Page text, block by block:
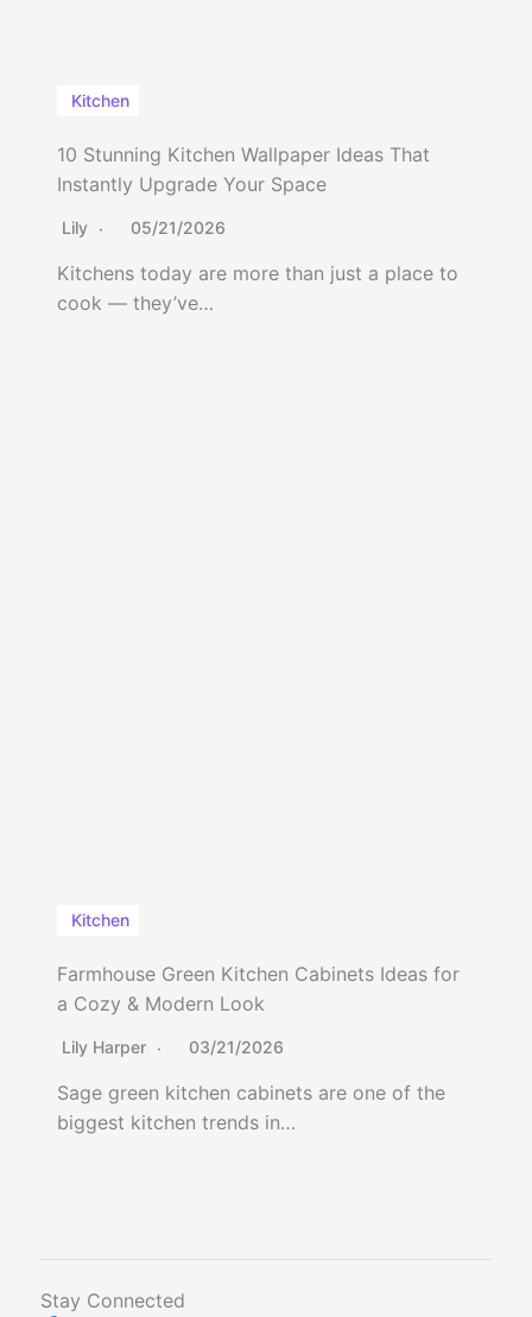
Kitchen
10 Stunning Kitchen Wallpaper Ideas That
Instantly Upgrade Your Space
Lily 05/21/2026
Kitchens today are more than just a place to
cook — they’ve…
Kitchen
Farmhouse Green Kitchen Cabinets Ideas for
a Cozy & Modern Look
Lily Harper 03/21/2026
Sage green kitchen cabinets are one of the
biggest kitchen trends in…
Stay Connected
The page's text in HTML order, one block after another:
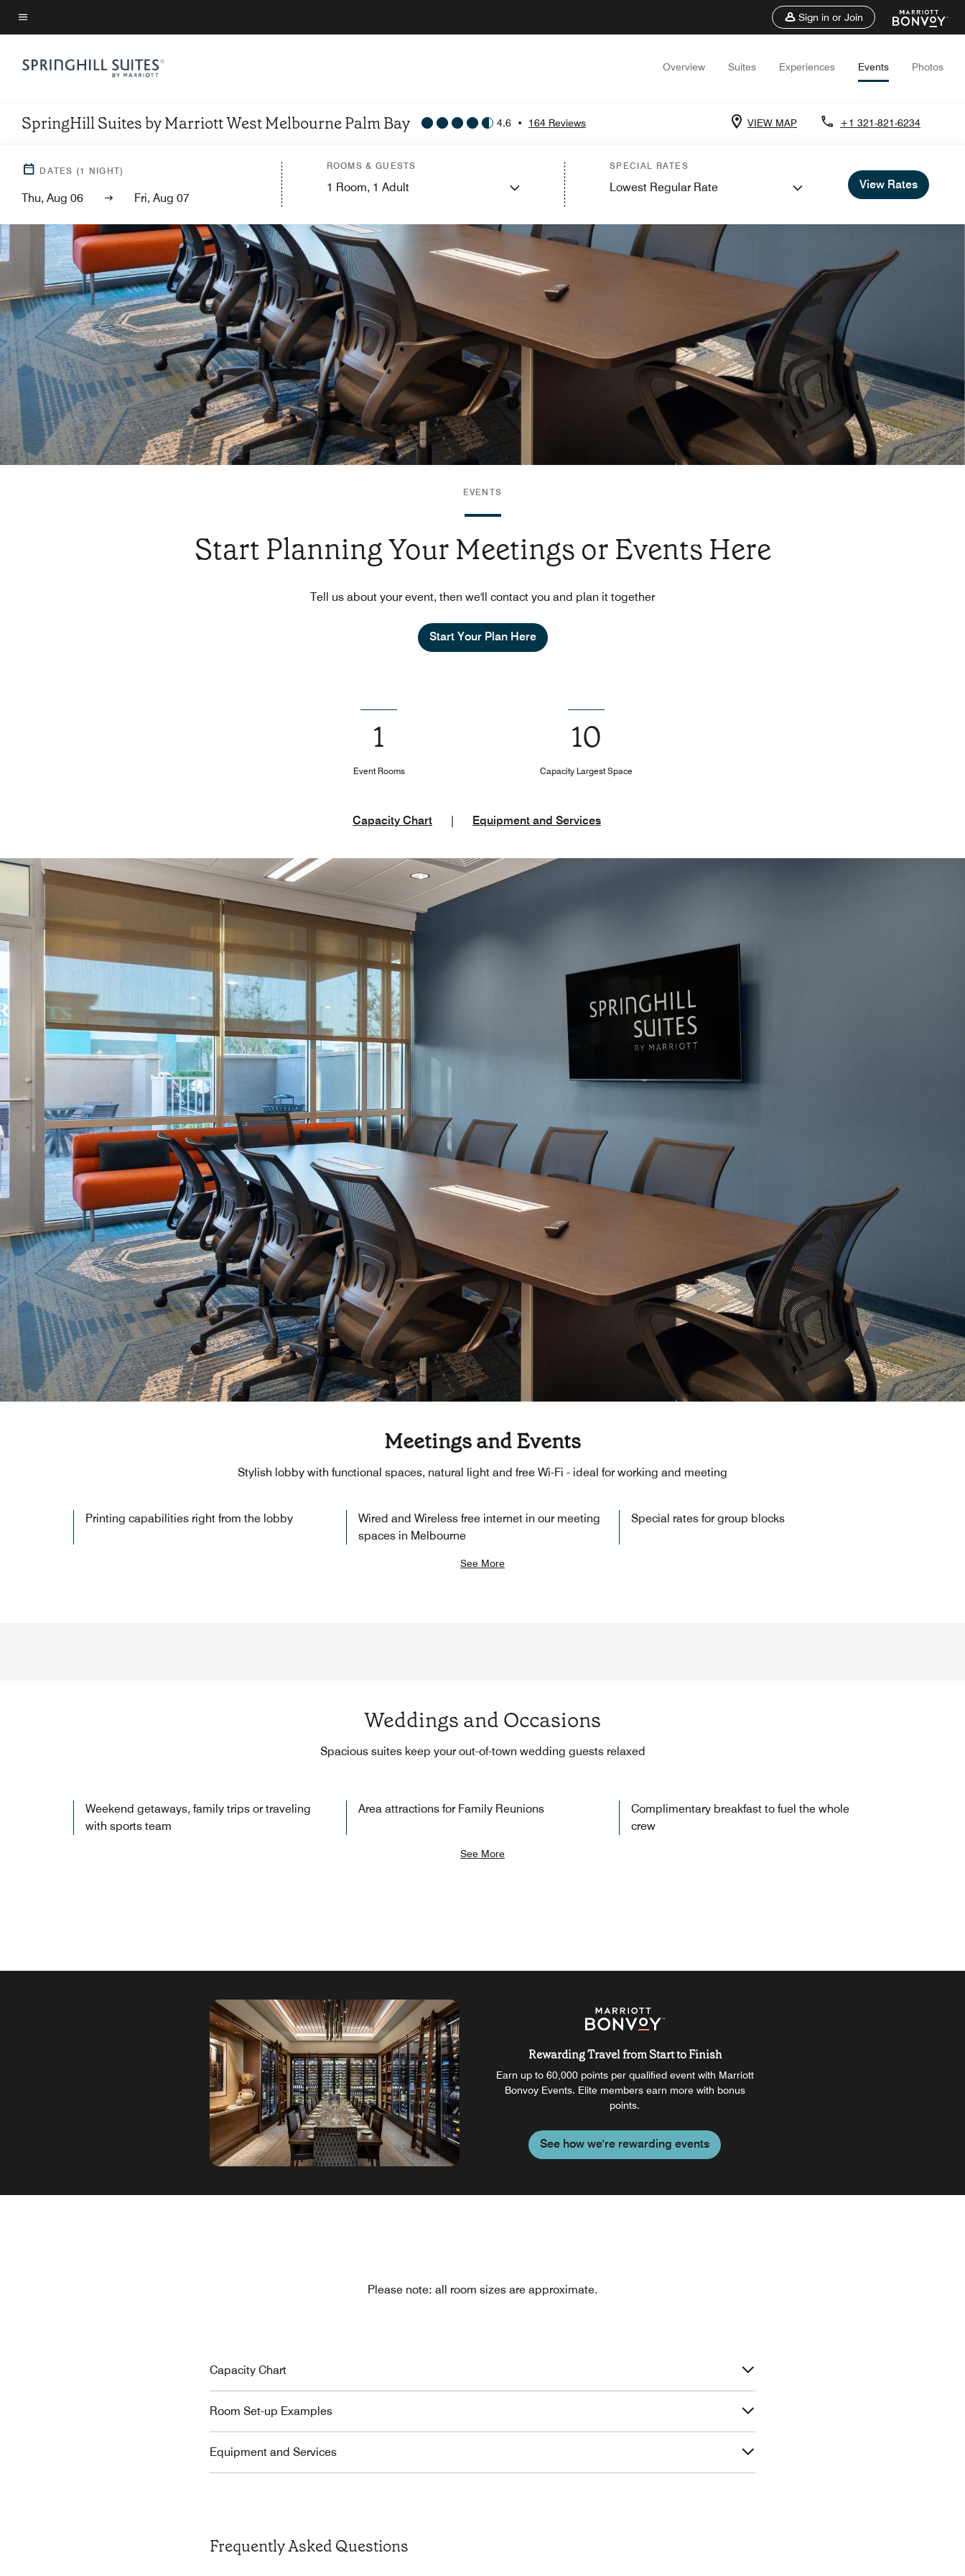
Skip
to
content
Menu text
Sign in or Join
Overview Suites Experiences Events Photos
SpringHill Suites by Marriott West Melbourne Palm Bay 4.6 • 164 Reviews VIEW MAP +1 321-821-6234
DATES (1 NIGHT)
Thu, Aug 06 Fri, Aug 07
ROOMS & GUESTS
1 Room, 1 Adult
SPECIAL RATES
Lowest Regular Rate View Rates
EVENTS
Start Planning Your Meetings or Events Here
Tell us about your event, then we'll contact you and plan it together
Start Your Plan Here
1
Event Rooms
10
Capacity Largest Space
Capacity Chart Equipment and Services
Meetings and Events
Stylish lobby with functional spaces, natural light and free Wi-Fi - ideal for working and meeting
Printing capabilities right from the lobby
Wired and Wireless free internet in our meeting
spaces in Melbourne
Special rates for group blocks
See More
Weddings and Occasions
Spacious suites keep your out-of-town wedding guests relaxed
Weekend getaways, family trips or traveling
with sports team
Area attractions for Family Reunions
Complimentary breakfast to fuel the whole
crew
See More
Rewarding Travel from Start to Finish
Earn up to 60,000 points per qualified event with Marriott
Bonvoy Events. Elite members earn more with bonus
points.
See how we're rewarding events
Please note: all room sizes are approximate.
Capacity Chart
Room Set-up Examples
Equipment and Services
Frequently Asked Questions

■ ■ ■ ■

__DESCRIPTION OF THE TASK__. Set down word for word the lines from the first entry through the line with "a Cozy & Modern Look", both included, omitting pictures.

__TASK RESPONSE__.
Page text, block by block:
Kitchen
10 Stunning Kitchen Wallpaper Ideas That
Instantly Upgrade Your Space
Lily 05/21/2026
Kitchens today are more than just a place to
cook — they’ve…
Kitchen
Farmhouse Green Kitchen Cabinets Ideas for
a Cozy & Modern Look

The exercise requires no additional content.